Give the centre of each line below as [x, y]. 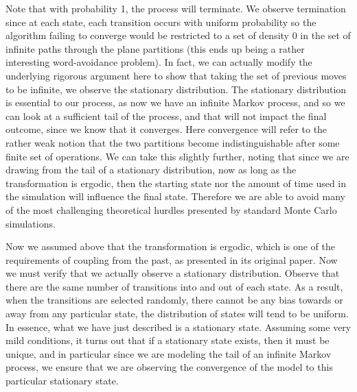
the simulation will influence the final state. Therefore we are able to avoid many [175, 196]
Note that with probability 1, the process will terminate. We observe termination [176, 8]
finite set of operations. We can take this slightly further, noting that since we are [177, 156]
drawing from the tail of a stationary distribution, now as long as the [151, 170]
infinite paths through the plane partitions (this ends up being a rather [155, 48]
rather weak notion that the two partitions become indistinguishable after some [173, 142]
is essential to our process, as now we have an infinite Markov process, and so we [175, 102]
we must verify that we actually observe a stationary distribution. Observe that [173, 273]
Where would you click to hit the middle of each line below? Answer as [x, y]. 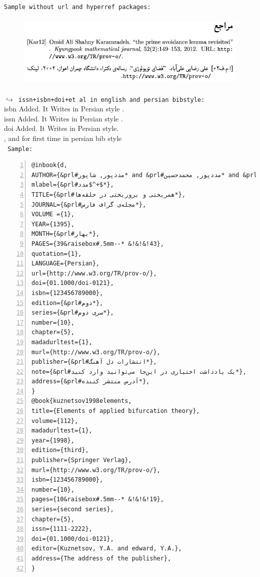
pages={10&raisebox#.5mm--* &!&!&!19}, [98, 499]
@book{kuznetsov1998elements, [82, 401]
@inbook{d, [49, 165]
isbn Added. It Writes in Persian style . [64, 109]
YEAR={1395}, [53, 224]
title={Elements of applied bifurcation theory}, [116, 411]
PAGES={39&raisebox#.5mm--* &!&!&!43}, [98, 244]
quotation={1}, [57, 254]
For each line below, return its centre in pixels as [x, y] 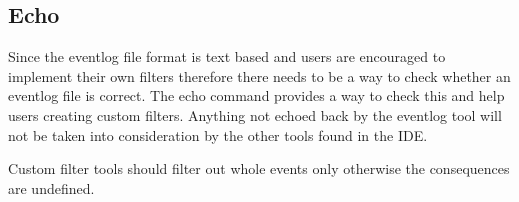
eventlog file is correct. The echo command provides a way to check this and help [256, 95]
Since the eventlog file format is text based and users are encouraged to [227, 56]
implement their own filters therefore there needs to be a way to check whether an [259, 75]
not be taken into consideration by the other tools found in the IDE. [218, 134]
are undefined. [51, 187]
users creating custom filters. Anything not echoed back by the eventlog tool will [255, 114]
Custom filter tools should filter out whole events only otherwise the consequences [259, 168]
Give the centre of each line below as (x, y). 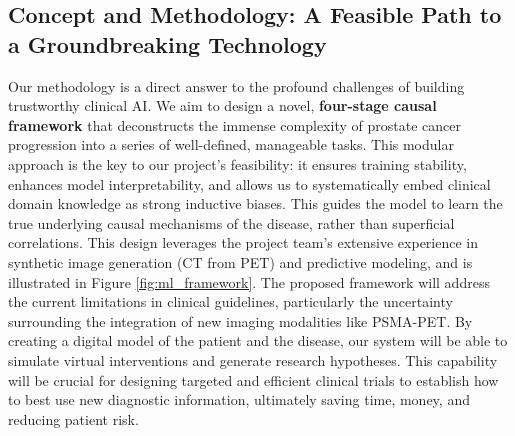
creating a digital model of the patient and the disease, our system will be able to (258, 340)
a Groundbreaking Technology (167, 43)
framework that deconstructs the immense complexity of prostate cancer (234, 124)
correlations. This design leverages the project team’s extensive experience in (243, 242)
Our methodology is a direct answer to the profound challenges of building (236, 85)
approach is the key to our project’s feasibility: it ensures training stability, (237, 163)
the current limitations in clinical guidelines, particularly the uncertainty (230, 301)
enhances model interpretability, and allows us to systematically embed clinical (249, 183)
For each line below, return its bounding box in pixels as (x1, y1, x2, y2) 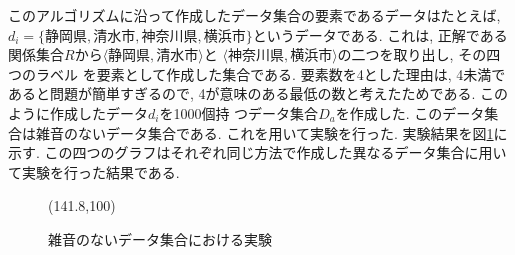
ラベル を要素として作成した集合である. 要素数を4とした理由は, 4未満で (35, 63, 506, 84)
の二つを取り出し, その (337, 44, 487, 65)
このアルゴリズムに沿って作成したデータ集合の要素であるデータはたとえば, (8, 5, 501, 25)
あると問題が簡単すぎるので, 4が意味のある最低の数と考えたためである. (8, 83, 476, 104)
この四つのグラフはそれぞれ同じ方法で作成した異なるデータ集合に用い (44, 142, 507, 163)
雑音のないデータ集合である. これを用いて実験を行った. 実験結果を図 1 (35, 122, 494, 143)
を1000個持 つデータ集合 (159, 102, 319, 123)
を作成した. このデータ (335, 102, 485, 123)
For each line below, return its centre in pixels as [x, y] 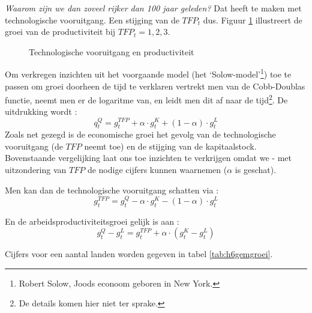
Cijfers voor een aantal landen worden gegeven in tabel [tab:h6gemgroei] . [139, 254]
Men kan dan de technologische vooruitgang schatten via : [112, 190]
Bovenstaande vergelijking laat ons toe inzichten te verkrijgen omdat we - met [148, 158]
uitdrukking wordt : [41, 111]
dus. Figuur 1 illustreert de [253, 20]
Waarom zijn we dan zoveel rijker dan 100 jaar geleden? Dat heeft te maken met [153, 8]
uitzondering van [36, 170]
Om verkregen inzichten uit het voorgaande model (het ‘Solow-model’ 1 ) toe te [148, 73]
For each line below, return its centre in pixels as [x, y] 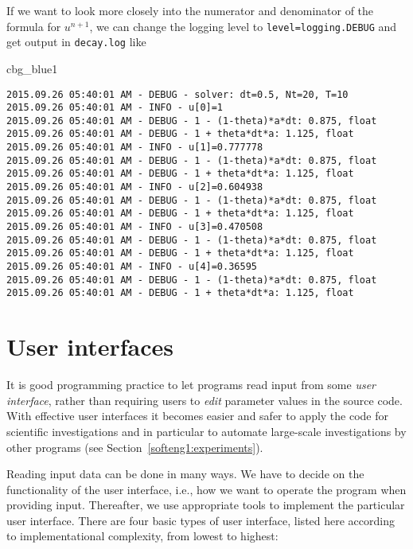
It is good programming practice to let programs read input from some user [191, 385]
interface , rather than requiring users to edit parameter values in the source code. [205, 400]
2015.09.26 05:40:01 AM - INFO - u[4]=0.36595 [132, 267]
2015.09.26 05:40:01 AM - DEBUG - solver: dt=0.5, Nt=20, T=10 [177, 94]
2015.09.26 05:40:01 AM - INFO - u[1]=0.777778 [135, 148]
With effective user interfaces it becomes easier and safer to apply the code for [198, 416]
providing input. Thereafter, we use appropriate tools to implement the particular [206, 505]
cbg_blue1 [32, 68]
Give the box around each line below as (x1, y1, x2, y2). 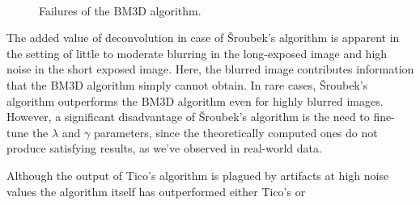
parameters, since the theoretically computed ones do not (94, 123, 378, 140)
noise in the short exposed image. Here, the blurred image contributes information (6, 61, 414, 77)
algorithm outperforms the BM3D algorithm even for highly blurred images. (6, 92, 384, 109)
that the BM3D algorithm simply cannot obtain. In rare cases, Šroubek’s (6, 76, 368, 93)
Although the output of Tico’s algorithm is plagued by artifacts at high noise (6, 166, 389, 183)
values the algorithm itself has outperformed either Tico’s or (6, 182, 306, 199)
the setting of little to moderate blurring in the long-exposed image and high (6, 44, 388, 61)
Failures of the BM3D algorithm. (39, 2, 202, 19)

__________________________________________________

EXERCISE OBJECTIVE - Would you restate the listing word for word and leave every picture out?

OUTPUT OF THE EXERCISE -
Give the centre of each line below as [x, y]. 
the simulation will influence the final state. Therefore we are able to avoid many [175, 196]
Note that with probability 1, the process will terminate. We observe termination [176, 8]
finite set of operations. We can take this slightly further, noting that since we are [177, 156]
drawing from the tail of a stationary distribution, now as long as the [151, 170]
infinite paths through the plane partitions (this ends up being a rather [155, 48]
rather weak notion that the two partitions become indistinguishable after some [173, 142]
is essential to our process, as now we have an infinite Markov process, and so we [175, 102]
we must verify that we actually observe a stationary distribution. Observe that [173, 273]
Where would you click to hit the middle of each line below? Answer as [x, y]. 
pages={10&raisebox#.5mm--* &!&!&!19}, [98, 499]
@book{kuznetsov1998elements, [82, 401]
@inbook{d, [49, 165]
isbn Added. It Writes in Persian style . [64, 109]
YEAR={1395}, [53, 224]
title={Elements of applied bifurcation theory}, [116, 411]
PAGES={39&raisebox#.5mm--* &!&!&!43}, [98, 244]
quotation={1}, [57, 254]
For each line below, return its centre in pixels as [x, y] 
eventlog file is correct. The echo command provides a way to check this and help [256, 95]
Since the eventlog file format is text based and users are encouraged to [227, 56]
implement their own filters therefore there needs to be a way to check whether an [259, 75]
not be taken into consideration by the other tools found in the IDE. [218, 134]
are undefined. [51, 187]
users creating custom filters. Anything not echoed back by the eventlog tool will [255, 114]
Custom filter tools should filter out whole events only otherwise the consequences [259, 168]
Give the centre of each line below as (x, y). 
creating a digital model of the patient and the disease, our system will be able to (258, 340)
a Groundbreaking Technology (167, 43)
framework that deconstructs the immense complexity of prostate cancer (234, 124)
correlations. This design leverages the project team’s extensive experience in (243, 242)
Our methodology is a direct answer to the profound challenges of building (236, 85)
approach is the key to our project’s feasibility: it ensures training stability, (237, 163)
the current limitations in clinical guidelines, particularly the uncertainty (230, 301)
enhances model interpretability, and allows us to systematically embed clinical (249, 183)
For each line below, return its bounding box in pixels as (x1, y1, x2, y2) 
ラベル を要素として作成した集合である. 要素数を4とした理由は, 4未満で (35, 63, 506, 84)
の二つを取り出し, その (337, 44, 487, 65)
このアルゴリズムに沿って作成したデータ集合の要素であるデータはたとえば, (8, 5, 501, 25)
あると問題が簡単すぎるので, 4が意味のある最低の数と考えたためである. (8, 83, 476, 104)
この四つのグラフはそれぞれ同じ方法で作成した異なるデータ集合に用い (44, 142, 507, 163)
雑音のないデータ集合である. これを用いて実験を行った. 実験結果を図 1 (35, 122, 494, 143)
を1000個持 つデータ集合 (159, 102, 319, 123)
を作成した. このデータ (335, 102, 485, 123)
For each line below, return its centre in pixels as [x, y] 
Cijfers voor een aantal landen worden gegeven in tabel [tab:h6gemgroei] . [139, 254]
Men kan dan de technologische vooruitgang schatten via : [112, 190]
Bovenstaande vergelijking laat ons toe inzichten te verkrijgen omdat we - met [148, 158]
uitdrukking wordt : [41, 111]
dus. Figuur 1 illustreert de [253, 20]
Waarom zijn we dan zoveel rijker dan 100 jaar geleden? Dat heeft te maken met [153, 8]
uitzondering van [36, 170]
Om verkregen inzichten uit het voorgaande model (het ‘Solow-model’ 1 ) toe te [148, 73]
For each line below, return its centre in pixels as [x, y] 
It is good programming practice to let programs read input from some user [191, 385]
interface , rather than requiring users to edit parameter values in the source code. [205, 400]
2015.09.26 05:40:01 AM - INFO - u[4]=0.36595 [132, 267]
2015.09.26 05:40:01 AM - DEBUG - solver: dt=0.5, Nt=20, T=10 [177, 94]
2015.09.26 05:40:01 AM - INFO - u[1]=0.777778 [135, 148]
With effective user interfaces it becomes easier and safer to apply the code for [198, 416]
providing input. Thereafter, we use appropriate tools to implement the particular [206, 505]
cbg_blue1 [32, 68]
Give the box around each line below as (x1, y1, x2, y2). 
parameters, since the theoretically computed ones do not (94, 123, 378, 140)
noise in the short exposed image. Here, the blurred image contributes information (6, 61, 414, 77)
algorithm outperforms the BM3D algorithm even for highly blurred images. (6, 92, 384, 109)
that the BM3D algorithm simply cannot obtain. In rare cases, Šroubek’s (6, 76, 368, 93)
Although the output of Tico’s algorithm is plagued by artifacts at high noise (6, 166, 389, 183)
values the algorithm itself has outperformed either Tico’s or (6, 182, 306, 199)
the setting of little to moderate blurring in the long-exposed image and high (6, 44, 388, 61)
Failures of the BM3D algorithm. (39, 2, 202, 19)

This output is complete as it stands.